What does the IRS have to say? “... [W]e understand the importance of ensuring that debtors are treated fairly.” Perhaps the agency should clarify what it means by “fairly” when many taxpayers have received no notice of the actions taken against them. The same woman mentioned above was apparently sent a notice from Social Security but to an address she had in the late 1970s. Generally, the IRS suggests that you keep tax documents for three years, so the accused are depending on the government to produce evidence from their records. It seems that Social Security’s records are often incomplete, making it difficult to contest officials’ claims.
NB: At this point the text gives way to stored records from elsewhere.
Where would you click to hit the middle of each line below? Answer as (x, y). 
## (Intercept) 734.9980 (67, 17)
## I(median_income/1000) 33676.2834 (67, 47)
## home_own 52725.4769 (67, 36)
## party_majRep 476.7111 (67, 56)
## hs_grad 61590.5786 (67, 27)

So, to reiterate: a bill presumably designed to protect the agriculture industry included a new power enabling federal officials to take money from Americans who may have indirectly benefited from a payout beyond ten years ago; BUT, those officials don’t really have the records to back up their claims.

There are a few takeaways from this:

  • Taxpayers are paying for massive benefits programs that can’t accurately keep track of payouts (the initial problem).
  • Congress passed a law that included a provision that now permits agencies to take Americans’ money seemingly at will, and with little proof.
  • The IRS and Social Security are expending new efforts (with added administrative costs) to recover about $1.1 billion.
  • Tax collectors have decided that this method is better than the alternatives.
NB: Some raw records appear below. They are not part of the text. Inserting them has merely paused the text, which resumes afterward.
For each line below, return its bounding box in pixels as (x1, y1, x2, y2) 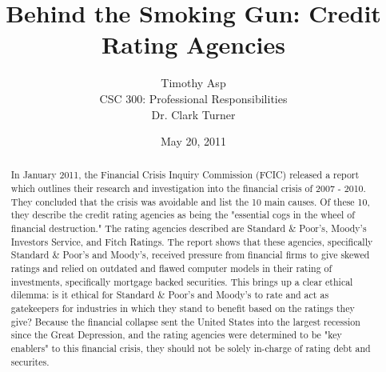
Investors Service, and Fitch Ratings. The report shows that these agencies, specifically (10, 234, 373, 248)
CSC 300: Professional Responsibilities (99, 90, 288, 106)
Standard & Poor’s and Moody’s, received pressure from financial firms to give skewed (10, 248, 370, 262)
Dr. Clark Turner (151, 106, 236, 122)
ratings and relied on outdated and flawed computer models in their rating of (10, 262, 332, 275)
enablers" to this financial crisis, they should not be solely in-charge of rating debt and (10, 342, 371, 355)
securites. (10, 354, 50, 368)
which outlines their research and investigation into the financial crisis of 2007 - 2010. (10, 182, 366, 195)
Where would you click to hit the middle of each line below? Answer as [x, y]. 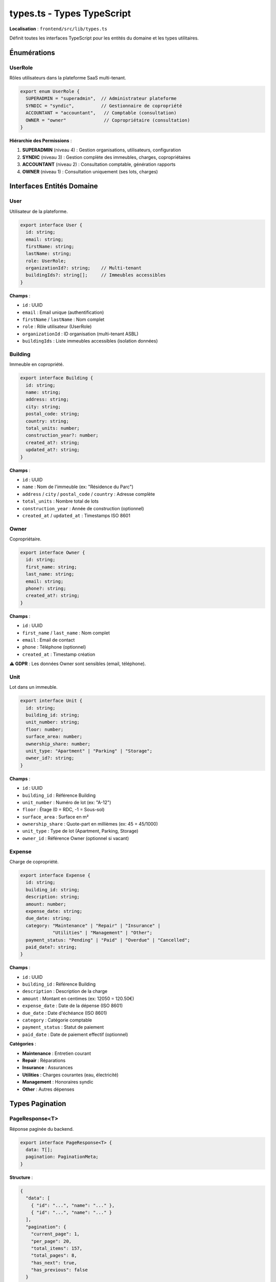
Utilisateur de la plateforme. [39, 211]
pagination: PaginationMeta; [62, 1157]
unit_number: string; [53, 722]
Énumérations [32, 53]
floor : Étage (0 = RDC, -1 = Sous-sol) [63, 810]
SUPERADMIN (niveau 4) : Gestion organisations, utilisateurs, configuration [102, 150]
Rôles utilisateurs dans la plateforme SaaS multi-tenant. [68, 78]
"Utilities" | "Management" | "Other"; [102, 933]
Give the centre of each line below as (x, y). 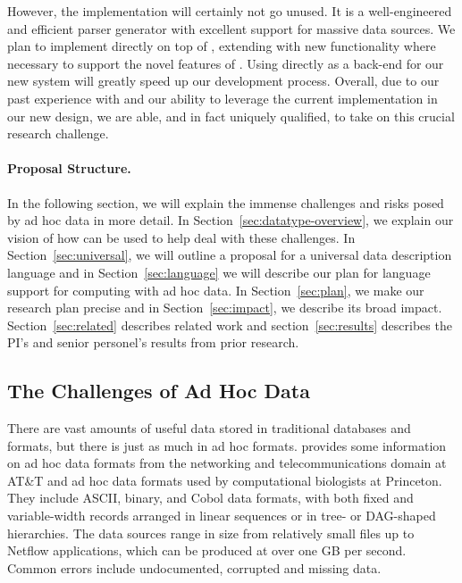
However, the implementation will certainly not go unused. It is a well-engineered (230, 11)
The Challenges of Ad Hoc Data (159, 391)
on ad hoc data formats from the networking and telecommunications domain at (227, 463)
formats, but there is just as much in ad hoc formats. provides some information (227, 445)
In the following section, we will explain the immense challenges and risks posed (226, 202)
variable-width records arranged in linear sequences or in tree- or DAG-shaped (222, 516)
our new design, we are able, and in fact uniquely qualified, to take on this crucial (231, 116)
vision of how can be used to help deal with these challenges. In (181, 237)

What are the alternatives? Quite a few, but let’s look at two. One would address the core problem and one would be a more fair way to get outstanding debt.

If Americans had a simpler tax system, one which didn’t take 6.4 billion hours and $192.6 billion to comply with, some of these errors and inefficiencies would go away. Some proposals would try to cut down on the number of exemptions and deductions one can take, resulting in a more streamlined and less error-prone tax bill. Others take further steps to reform the entire system in the hopes of making tax preparations a mere inconvenience, instead of a heavy burden. NTU Foundation has examined some of these proposals, including the flat tax and the Fair Tax, many of which would reduce federal spending in addition to less time and money spent by taxpayers.
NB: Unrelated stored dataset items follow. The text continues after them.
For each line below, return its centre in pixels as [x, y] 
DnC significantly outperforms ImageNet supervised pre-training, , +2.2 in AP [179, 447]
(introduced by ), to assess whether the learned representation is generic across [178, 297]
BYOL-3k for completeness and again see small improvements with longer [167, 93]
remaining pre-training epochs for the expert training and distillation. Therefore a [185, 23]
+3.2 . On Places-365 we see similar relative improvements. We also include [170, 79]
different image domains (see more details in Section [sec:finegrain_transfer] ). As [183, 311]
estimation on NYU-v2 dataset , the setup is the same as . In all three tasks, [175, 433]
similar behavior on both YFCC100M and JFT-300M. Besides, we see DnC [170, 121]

Another option is to change who the government goes after for outstanding debt. Instead of targeting debt that is decades old, IRS and Social Security investigators could shift their focus to those who are alive and kicking. One easy place to start is inside the government itself. According to a handy chart on Don’t Mess With Taxes, the government could recover $3.3 billion in back taxes (that’s 65 percent more than what is being collected in old debt AND it would be from the debtors themselves, not relatives who had no say in the matter).

If legislators should take just one lesson from all of this (and I know that’s asking a lot), it is to write bills that are simple, succinct, and single-issue focused. Taxpayers are on the receiving end of these bloated Acts that put more complexity in the Tax Code. This is also not a wholly partisan issue. As Republicans rally against the Affordable Care Act and the Dodd-Frank Wall Street reforms, Democrats are pitching fits over the Farm Bill and Defense Authorization, all of which are putting taxpayers on the hook for more when they are in need of less.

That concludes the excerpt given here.